4.5. Comparison of Fault Diagnosis Accuracy of Different Algorithms

Figure 10 is a comparison of the fault diagnosis accuracy of SDGAN-FM, CNN, and DCGAN-CNN algorithms. Among them, SDGAN-FM is a semisupervised fault diagnosis algorithm based on improved generation countermeasure network proposed in this paper, the training dataset includes a labeled dataset and an unlabeled dataset, CNN is a fault diagnosis algorithm based on convolution neural network, and the training data set only contains tagged data sets. DCGAN-CNN is a fault diagnosis algorithm based on the combination of generated countermeasure network and convolution neural network, and the training data set only contains tagged data sets. It can be seen from the figure that the final fault diagnosis accuracy of CNN algorithm is low due to the small amount of labeled data, while SDGAN-FM algorithm stabilizes the convergence fluctuation of the generated countermeasure network and makes full use of a large number of unlabeled dasta set, but the final diagnosis accuracy is only 91.2% due to the high complexity of the model. DCGAN-CNN algorithm makes full use of the characteristics of generated countermeasure network which is good at simulating data distribution and the good classification ability of convolution neural network, makes up for the shortcoming of insufficient training data set of convolution neural network with generated countermeasure network, and finally obtains better fault diagnosis accuracy, which can reach 98.6%.

Figure 10 

Comparison of fault diagnosis accuracy of different algorithms.

5. Conclusion

With the advent of the era of big data and the rapid development of technologies such as deep learning, computers with powerful computing power are needed to mine and extract key information from massive data by using complex neural network models. This paper presents a semisupervised antinetwork fault diagnosis algorithm based on improved generation, The algorithm effectively guarantees the convergence of the generated network model, makes full use of a large number of trouble-free label data sets, and obtains better fault diagnosis accuracy. Then the diagnosis model is further optimized. The task of fault classification is completed by convolution neural network. In order to simplify the discriminant function of the network, the generated inverse network is only responsible for generating fault samples. The simulation results also show that the fault diagnosis algorithm based on generated inverse network combined with convolution neural network achieves better fault diagnosis accuracy and saves the overhead of manually marking a large number of data samples.

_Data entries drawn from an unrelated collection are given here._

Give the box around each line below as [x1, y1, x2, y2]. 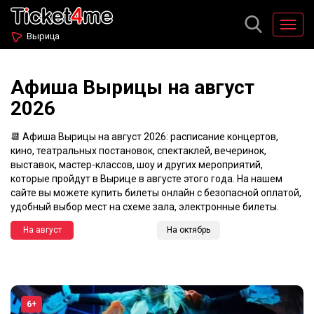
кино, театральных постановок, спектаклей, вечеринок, [11, 145, 266, 156]
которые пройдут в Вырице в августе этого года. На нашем [11, 173, 282, 184]
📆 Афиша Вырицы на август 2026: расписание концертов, [11, 131, 278, 142]
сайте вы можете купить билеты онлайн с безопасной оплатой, [11, 187, 301, 198]
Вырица [27, 31, 60, 41]
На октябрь [167, 225, 210, 235]
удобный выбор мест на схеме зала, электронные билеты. [11, 201, 279, 212]
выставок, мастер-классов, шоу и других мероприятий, [11, 159, 263, 170]
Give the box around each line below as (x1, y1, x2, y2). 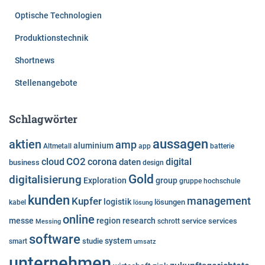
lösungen (154, 197, 185, 206)
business (9, 157, 40, 167)
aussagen (153, 135, 208, 151)
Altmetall (43, 141, 72, 150)
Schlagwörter (9, 111, 77, 126)
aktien (9, 137, 41, 151)
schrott (157, 216, 180, 225)
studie (82, 236, 103, 245)
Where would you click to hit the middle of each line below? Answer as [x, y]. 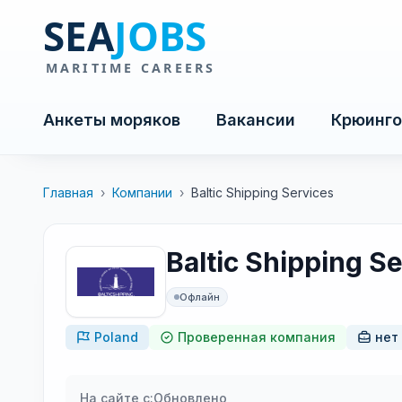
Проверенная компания [257, 337]
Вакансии [256, 120]
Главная [68, 192]
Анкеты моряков [112, 120]
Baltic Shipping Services [262, 192]
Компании [142, 192]
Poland [116, 337]
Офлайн [200, 297]
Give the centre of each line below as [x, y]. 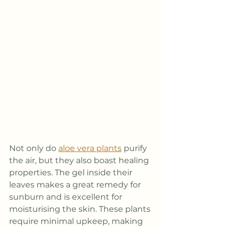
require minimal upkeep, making [77, 221]
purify [135, 148]
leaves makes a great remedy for [76, 184]
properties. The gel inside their [72, 172]
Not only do [34, 148]
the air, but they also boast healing [80, 160]
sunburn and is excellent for [67, 197]
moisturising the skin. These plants [81, 209]
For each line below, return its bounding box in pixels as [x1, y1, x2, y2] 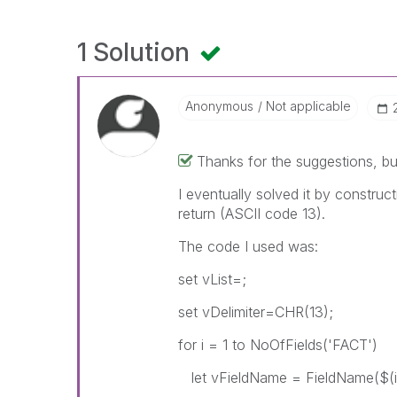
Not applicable [262, 98, 352, 113]
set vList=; [178, 270, 247, 288]
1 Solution [77, 37, 196, 67]
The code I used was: [178, 237, 319, 255]
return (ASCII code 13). [178, 205, 326, 222]
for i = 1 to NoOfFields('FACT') [178, 336, 378, 354]
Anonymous [185, 98, 254, 113]
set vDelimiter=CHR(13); [178, 303, 334, 321]
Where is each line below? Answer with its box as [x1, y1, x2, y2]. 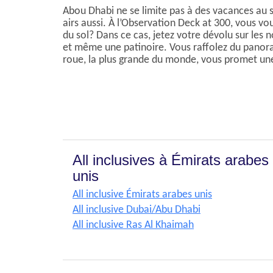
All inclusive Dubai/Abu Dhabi [73, 204, 200, 216]
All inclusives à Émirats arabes [73, 152, 269, 168]
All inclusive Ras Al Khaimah [73, 219, 194, 231]
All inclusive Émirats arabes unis [73, 189, 212, 200]
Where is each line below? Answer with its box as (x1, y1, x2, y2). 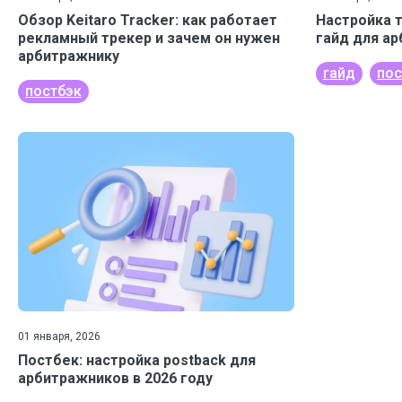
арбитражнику (18, 48, 119, 65)
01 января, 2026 (18, 330, 100, 343)
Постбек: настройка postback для (18, 352, 256, 369)
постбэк (25, 83, 82, 100)
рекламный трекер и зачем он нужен (18, 30, 280, 47)
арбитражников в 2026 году (18, 370, 213, 387)
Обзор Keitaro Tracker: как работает (18, 12, 277, 29)
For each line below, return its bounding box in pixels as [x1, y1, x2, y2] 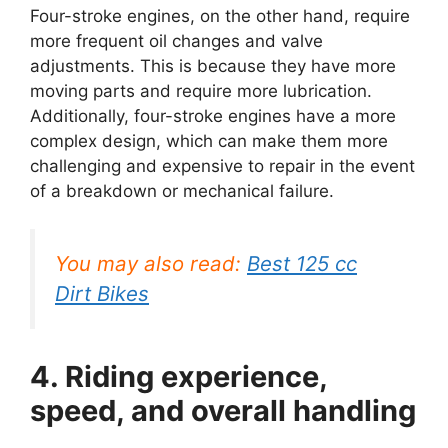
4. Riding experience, [30, 358, 327, 394]
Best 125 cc [247, 251, 357, 277]
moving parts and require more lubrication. [30, 80, 372, 101]
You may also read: [55, 251, 247, 277]
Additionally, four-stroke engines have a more [30, 105, 396, 126]
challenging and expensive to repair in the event [30, 155, 415, 176]
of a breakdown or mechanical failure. [30, 180, 334, 201]
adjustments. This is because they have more [30, 55, 396, 76]
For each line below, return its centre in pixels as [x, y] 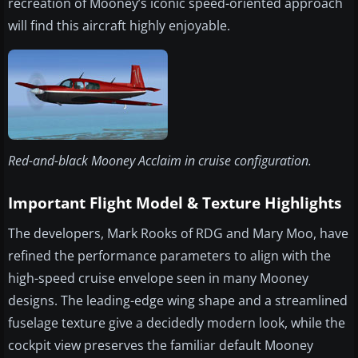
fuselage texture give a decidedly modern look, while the [177, 323]
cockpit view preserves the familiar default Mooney [161, 346]
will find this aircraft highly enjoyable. [119, 26]
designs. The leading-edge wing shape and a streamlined [178, 301]
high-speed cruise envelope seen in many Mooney [158, 278]
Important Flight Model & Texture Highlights [175, 203]
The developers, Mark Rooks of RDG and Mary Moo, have [178, 234]
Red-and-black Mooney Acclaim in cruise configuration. [160, 161]
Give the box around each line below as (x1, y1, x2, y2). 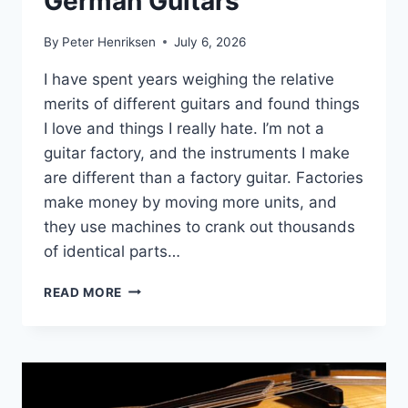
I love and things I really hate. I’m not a (44, 118, 324, 138)
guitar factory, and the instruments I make (44, 143, 350, 162)
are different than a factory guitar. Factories (44, 168, 363, 187)
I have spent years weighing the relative (44, 69, 334, 88)
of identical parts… (44, 241, 180, 260)
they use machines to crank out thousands (44, 217, 355, 236)
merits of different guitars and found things (44, 94, 360, 113)
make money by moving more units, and (44, 192, 337, 211)
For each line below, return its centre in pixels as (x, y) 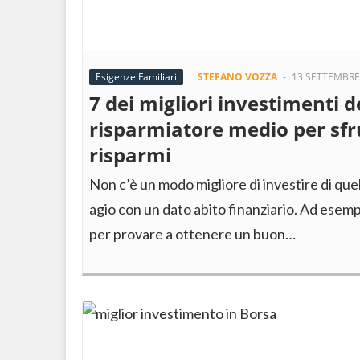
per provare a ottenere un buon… (192, 234)
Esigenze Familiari (136, 77)
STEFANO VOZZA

In the next step, the performance comparison of this method under different network models is further studied. At present, the learning process of GAN can have a collapse problem, where the generator starts to degenerate and always produces the same sample points, unable to continue learning. When the generated model crashes, the discriminant model will also point to similar sample points in similar directions, and the training cannot continue, and this is also one of our research directions in the future.

Data Availability

The experimental data used to support the findings of this study are available from the corresponding author upon request.

Conflicts of Interest

The authors declare that they have no conflicts of interest regarding this work.

Acknowledgments

This work was supported by the research project of Taishan University: “ Intelligent monitoring system for pedestrian detection ” (No. 2020HX040), 2020.10-2022.12.